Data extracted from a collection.
►

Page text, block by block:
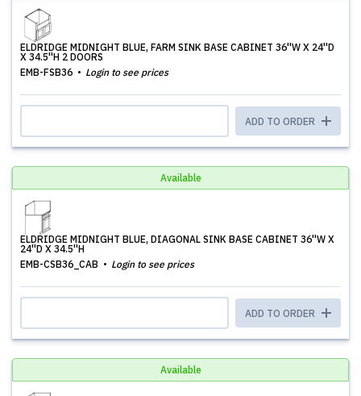
ELDRIDGE MIDNIGHT BLUE, FARM SINK BASE CABINET 36''W X 24''D
X 34.5''H 2 DOORS
EMB-FSB36
Login to see prices
ADD TO ORDER
Available
ELDRIDGE MIDNIGHT BLUE, DIAGONAL SINK BASE CABINET 36''W X
24''D X 34.5''H
EMB-CSB36_CAB
Login to see prices
ADD TO ORDER
Available
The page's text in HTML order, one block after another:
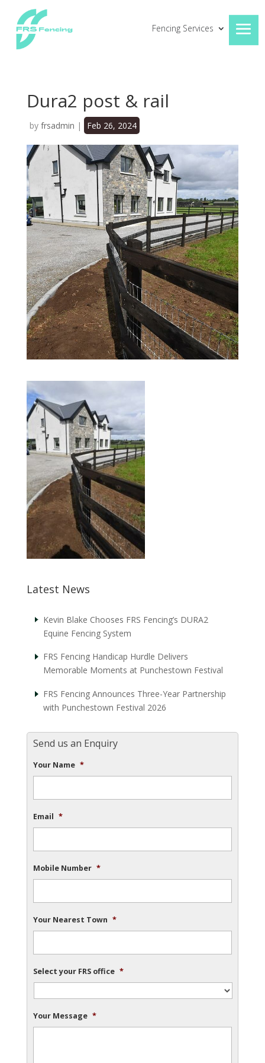
Fencing Services
Dura2 post & rail
by frsadmin | Feb 26, 2024
Latest News
Kevin Blake Chooses FRS Fencing’s DURA2
Equine Fencing System
FRS Fencing Handicap Hurdle Delivers
Memorable Moments at Punchestown Festival
FRS Fencing Announces Three-Year Partnership
with Punchestown Festival 2026
Send us an Enquiry
Your Name *
Email *
Mobile Number *
Your Nearest Town *
Select your FRS office *
Your Message *
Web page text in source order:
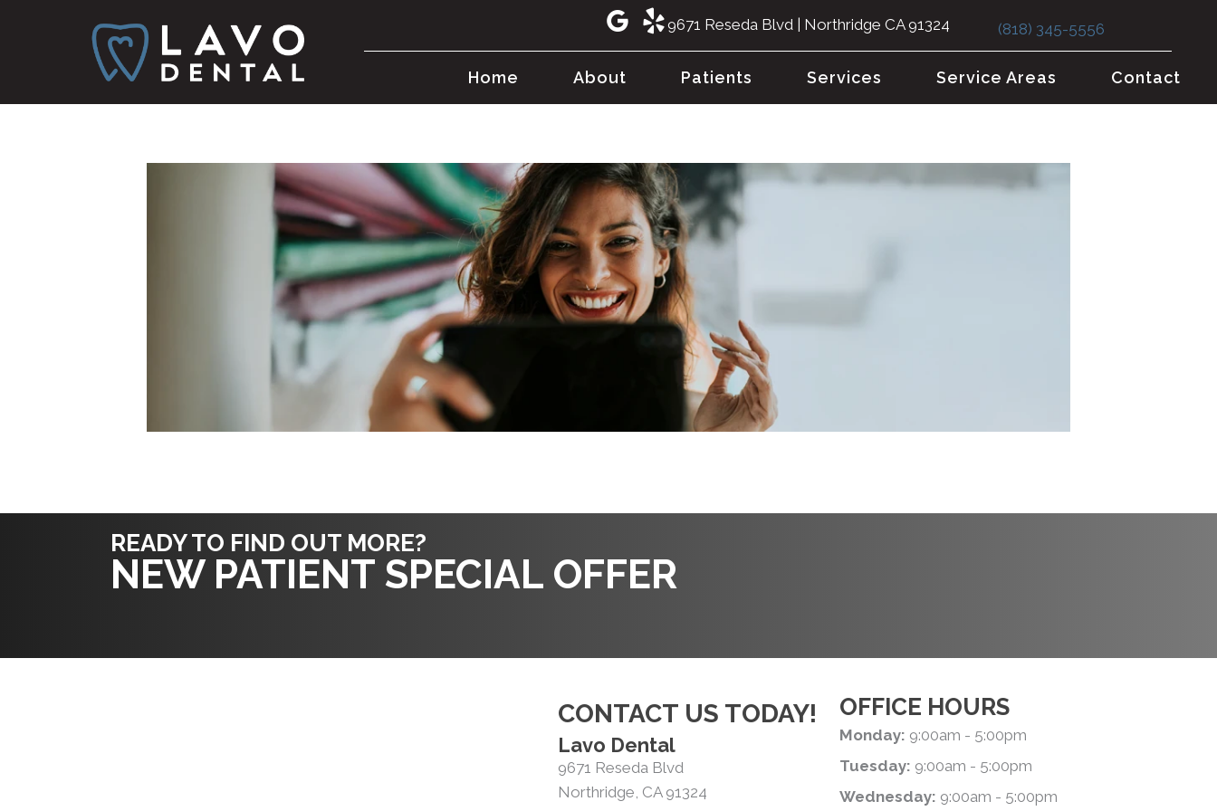
9671 Reseda Blvd | Northridge CA 91324 (818) 345-5556
Home About Patients Services Service Areas Contact
READY TO FIND OUT MORE?
NEW PATIENT SPECIAL OFFER
CONTACT US TODAY!
Lavo Dental
9671 Reseda Blvd
Northridge, CA 91324
OFFICE HOURS
Monday: 9:00am - 5:00pm
Tuesday: 9:00am - 5:00pm
Wednesday: 9:00am - 5:00pm
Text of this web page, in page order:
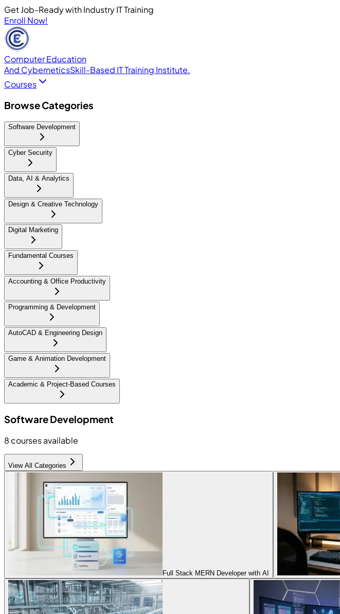
Get Job-Ready with Industry IT Training
Enroll Now!
Computer Education
And CyberneticsSkill-Based IT Training Institute.
Courses
Browse Categories
Software Development
Cyber Security
Data, AI & Analytics
Design & Creative Technology
Digital Marketing
Fundamental Courses
Accounting & Office Productivity
Programming & Development
AutoCAD & Engineering Design
Game & Animation Development
Academic & Project-Based Courses
Software Development
8 courses available
View All Categories
Full Stack MERN Developer with AI
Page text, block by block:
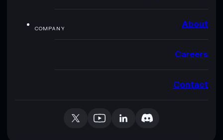
COMPANY About
Careers
Contact
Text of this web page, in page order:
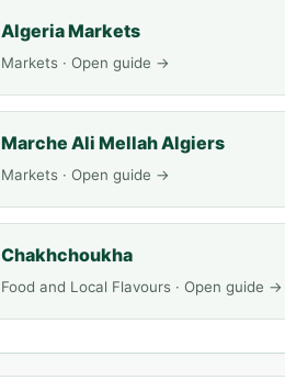
Algeria Markets
Markets · Open guide →
Marche Ali Mellah Algiers
Markets · Open guide →
Chakhchoukha
Food and Local Flavours · Open guide →
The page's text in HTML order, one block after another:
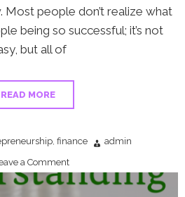
Most people don’t realize what
being so successful; it’s not
but all of
READ MORE
, finance
admin
a Commenton
Understanding
Your
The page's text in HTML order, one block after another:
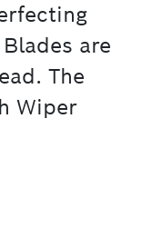
are
The
Wiper
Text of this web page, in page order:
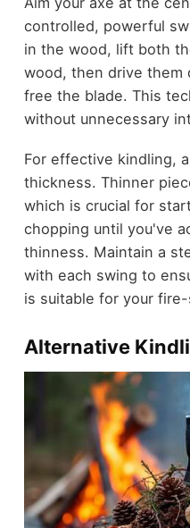
controlled, powerful
in the wood, lift both
wood, then drive them
free the blade. This
without unnecessary
For effective kindling,
thickness. Thinner
which is crucial for
chopping until you've
thinness. Maintain a
with each swing to
is suitable for your
Alternative
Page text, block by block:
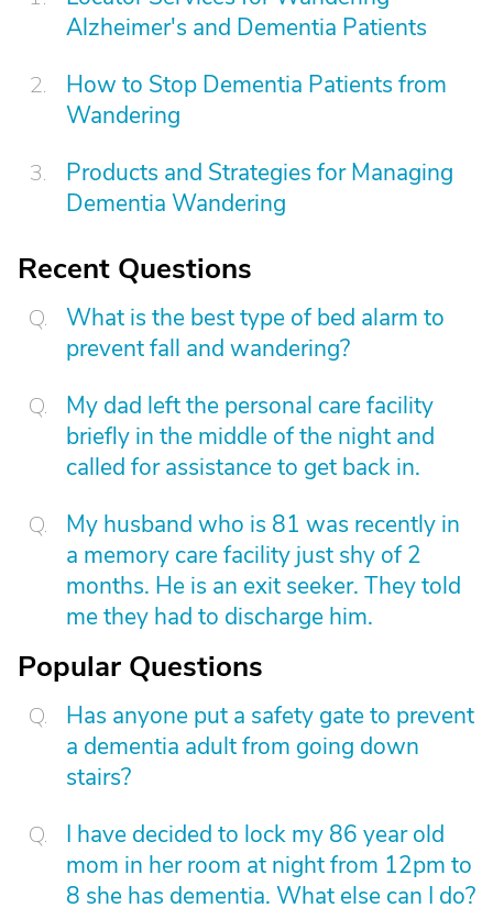
Alzheimer's and Dementia Patients
How to Stop Dementia Patients from
Wandering
Products and Strategies for Managing
Dementia Wandering
Recent Questions
What is the best type of bed alarm to
prevent fall and wandering?
My dad left the personal care facility
briefly in the middle of the night and
called for assistance to get back in.
My husband who is 81 was recently in
a memory care facility just shy of 2
months. He is an exit seeker. They told
me they had to discharge him.
Popular Questions
Has anyone put a safety gate to prevent
a dementia adult from going down
stairs?
I have decided to lock my 86 year old
mom in her room at night from 12pm to
8 she has dementia. What else can I do?
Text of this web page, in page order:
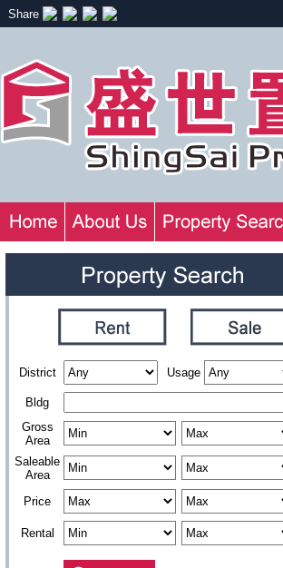
Share
District Usage
Bldg
Gross
Area
Saleable
Area
Price
Rental
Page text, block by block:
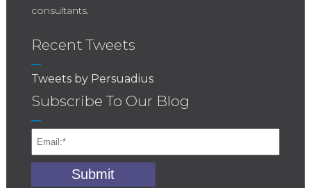
consultants.
Recent Tweets
Tweets by Persuadius
Subscribe To Our Blog
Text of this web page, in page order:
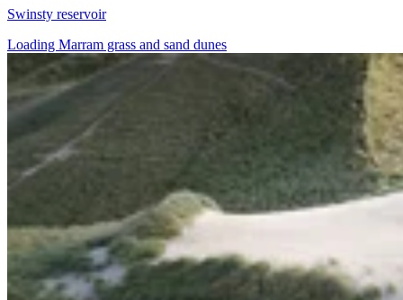
Swinsty reservoir
Loading Marram grass and sand dunes
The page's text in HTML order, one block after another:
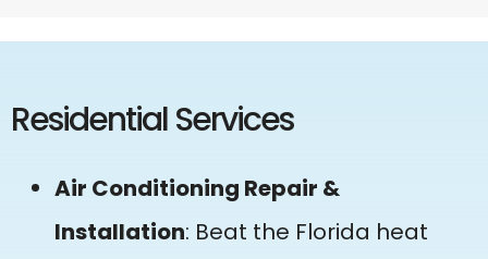
Residential Services
Air Conditioning Repair &
Installation: Beat the Florida heat
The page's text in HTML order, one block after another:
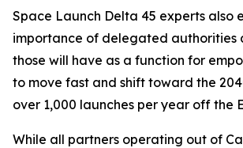
Space Launch Delta 45 experts also
importance of delegated authorities
those will have as a function for
to move fast and shift toward the
over 1,000 launches per year off the
While all partners operating out of
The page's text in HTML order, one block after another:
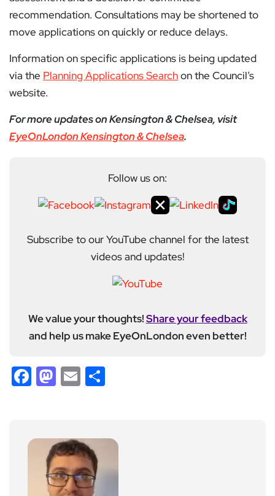
recommendation. Consultations may be shortened to
move applications on quickly or reduce delays.
Information on specific applications is being updated
via the Planning Applications Searchon the Council’s
website.
For more updates on Kensington & Chelsea, visit
EyeOnLondon Kensington & Chelsea.
Follow us on:
Subscribe to our YouTube channel for the latest
videos and updates!
We value your thoughts!Share your feedback
and help us make EyeOnLondon even better!
Facebook
Mastodon
Email
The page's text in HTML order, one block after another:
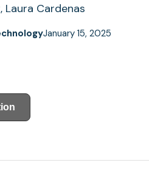
Laura Cardenas
January 15, 2025
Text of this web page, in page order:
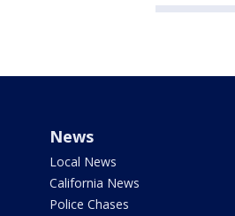
News
Local News
California News
Police Chases
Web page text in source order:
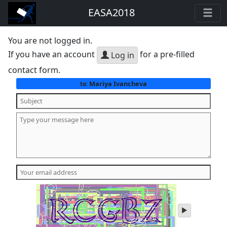
EASA2018
You are not logged in.
If you have an account
Log in for a pre-filled
contact form.
to:Mariya Ivancheva
play
audio
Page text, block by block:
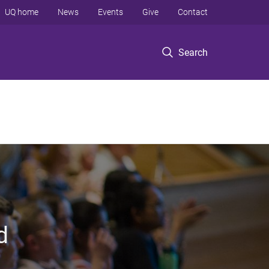
Search
UQ home News Events Give Contact
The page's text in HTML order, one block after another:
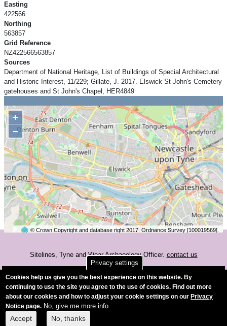
Easting
422566
Northing
563857
Grid Reference
NZ422566563857
Sources
Department of National Heritage, List of Buildings of Special Architectural
and Historic Interest, 11/229; Gillate, J. 2017. Elswick St John's Cemetery
gatehouses and St John's Chapel, HER4849
+
−
© Crown Copyright and database right 2017. Ordnance Survey [100019569].
Sitelines, Tyne and Wear Archaeology Officer. contact us
Accessibility
Privacy settings
Cookies help us give you the best experience on this website. By
continuing to use the site you agree to the use of cookies. Find out more
about our cookies and how to adjust your cookie settings on our Privacy
Notice page. No, give me more info
Accept No, thanks
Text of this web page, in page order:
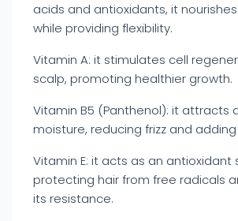
acids and antioxidants, it
while providing flexibility.
Vitamin A: it stimulates cell
scalp, promoting healthier growth.
Vitamin B5 (Panthenol): it attracts
moisture, reducing frizz and
Vitamin E: it acts as an antioxidant
protecting hair from free radicals
its resistance.
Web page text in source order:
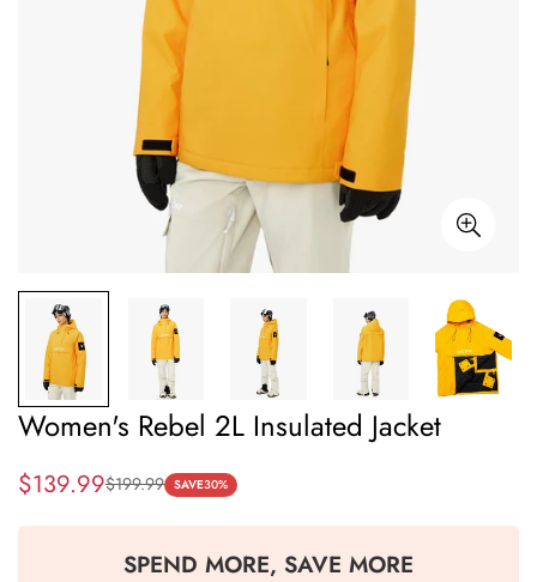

◄

Assignment. Output the records above exactly, omitting the pictures.

Solution.
Page text, block by block:
ELDRIDGE MIDNIGHT BLUE, FARM SINK BASE CABINET 36''W X 24''D
X 34.5''H 2 DOORS
EMB-FSB36
Login to see prices
ADD TO ORDER
Available
ELDRIDGE MIDNIGHT BLUE, DIAGONAL SINK BASE CABINET 36''W X
24''D X 34.5''H
EMB-CSB36_CAB
Login to see prices
ADD TO ORDER
Available
The page's text in HTML order, one block after another:
Fencing Services
Dura2 post & rail
by frsadmin | Feb 26, 2024
Latest News
Kevin Blake Chooses FRS Fencing’s DURA2
Equine Fencing System
FRS Fencing Handicap Hurdle Delivers
Memorable Moments at Punchestown Festival
FRS Fencing Announces Three-Year Partnership
with Punchestown Festival 2026
Send us an Enquiry
Your Name *
Email *
Mobile Number *
Your Nearest Town *
Select your FRS office *
Your Message *
Web page text in source order:
9671 Reseda Blvd | Northridge CA 91324 (818) 345-5556
Home About Patients Services Service Areas Contact
READY TO FIND OUT MORE?
NEW PATIENT SPECIAL OFFER
CONTACT US TODAY!
Lavo Dental
9671 Reseda Blvd
Northridge, CA 91324
OFFICE HOURS
Monday: 9:00am - 5:00pm
Tuesday: 9:00am - 5:00pm
Wednesday: 9:00am - 5:00pm
Text of this web page, in page order:
Get Job-Ready with Industry IT Training
Enroll Now!
Computer Education
And CyberneticsSkill-Based IT Training Institute.
Courses
Browse Categories
Software Development
Cyber Security
Data, AI & Analytics
Design & Creative Technology
Digital Marketing
Fundamental Courses
Accounting & Office Productivity
Programming & Development
AutoCAD & Engineering Design
Game & Animation Development
Academic & Project-Based Courses
Software Development
8 courses available
View All Categories
Full Stack MERN Developer with AI
Page text, block by block:
COMPANY About
Careers
Contact
Text of this web page, in page order:
Algeria Markets
Markets · Open guide →
Marche Ali Mellah Algiers
Markets · Open guide →
Chakhchoukha
Food and Local Flavours · Open guide →
The page's text in HTML order, one block after another:
Most people don’t realize what
being so successful; it’s not
but all of
READ MORE
, finance
admin
a Commenton
Understanding
Your
The page's text in HTML order, one block after another:
are
The
Wiper
Text of this web page, in page order:
controlled, powerful
in the wood, lift both
wood, then drive them
free the blade. This
without unnecessary
For effective kindling,
thickness. Thinner
which is crucial for
chopping until you've
thinness. Maintain a
with each swing to
is suitable for your
Alternative
Page text, block by block:
Alzheimer's and Dementia Patients
How to Stop Dementia Patients from
Wandering
Products and Strategies for Managing
Dementia Wandering
Recent Questions
What is the best type of bed alarm to
prevent fall and wandering?
My dad left the personal care facility
briefly in the middle of the night and
called for assistance to get back in.
My husband who is 81 was recently in
a memory care facility just shy of 2
months. He is an exit seeker. They told
me they had to discharge him.
Popular Questions
Has anyone put a safety gate to prevent
a dementia adult from going down
stairs?
I have decided to lock my 86 year old
mom in her room at night from 12pm to
8 she has dementia. What else can I do?
Text of this web page, in page order:
Share
District Usage
Bldg
Gross
Area
Saleable
Area
Price
Rental
Page text, block by block:
consultants.
Recent Tweets
Tweets by Persuadius
Subscribe To Our Blog
Text of this web page, in page order:
Swinsty reservoir
Loading Marram grass and sand dunes
The page's text in HTML order, one block after another:
Residential Services
Air Conditioning Repair &
Installation: Beat the Florida heat
The page's text in HTML order, one block after another:
Space Launch Delta 45 experts also
importance of delegated authorities
those will have as a function for
to move fast and shift toward the
over 1,000 launches per year off the
While all partners operating out of
The page's text in HTML order, one block after another:
recommendation. Consultations may be shortened to
move applications on quickly or reduce delays.
Information on specific applications is being updated
via the Planning Applications Searchon the Council’s
website.
For more updates on Kensington & Chelsea, visit
EyeOnLondon Kensington & Chelsea.
Follow us on:
Subscribe to our YouTube channel for the latest
videos and updates!
We value your thoughts!Share your feedback
and help us make EyeOnLondon even better!
Facebook
Mastodon
Email
The page's text in HTML order, one block after another:
Laura Cardenas
January 15, 2025
Text of this web page, in page order:
News
Local News
California News
Police Chases
Web page text in source order:
EASA2018
You are not logged in.
If you have an account
Log in for a pre-filled
contact form.
to:Mariya Ivancheva
play
audio
Page text, block by block:
Search
UQ home News Events Give Contact
The page's text in HTML order, one block after another:
Easting
422566
Northing
563857
Grid Reference
NZ422566563857
Sources
Department of National Heritage, List of Buildings of Special Architectural
and Historic Interest, 11/229; Gillate, J. 2017. Elswick St John's Cemetery
gatehouses and St John's Chapel, HER4849
+
−
© Crown Copyright and database right 2017. Ordnance Survey [100019569].
Sitelines, Tyne and Wear Archaeology Officer. contact us
Accessibility
Privacy settings
Cookies help us give you the best experience on this website. By
continuing to use the site you agree to the use of cookies. Find out more
about our cookies and how to adjust your cookie settings on our Privacy
Notice page. No, give me more info
Accept No, thanks
Text of this web page, in page order:
acids and antioxidants, it
while providing flexibility.
Vitamin A: it stimulates cell
scalp, promoting healthier growth.
Vitamin B5 (Panthenol): it attracts
moisture, reducing frizz and
Vitamin E: it acts as an antioxidant
protecting hair from free radicals
its resistance.
Web page text in source order:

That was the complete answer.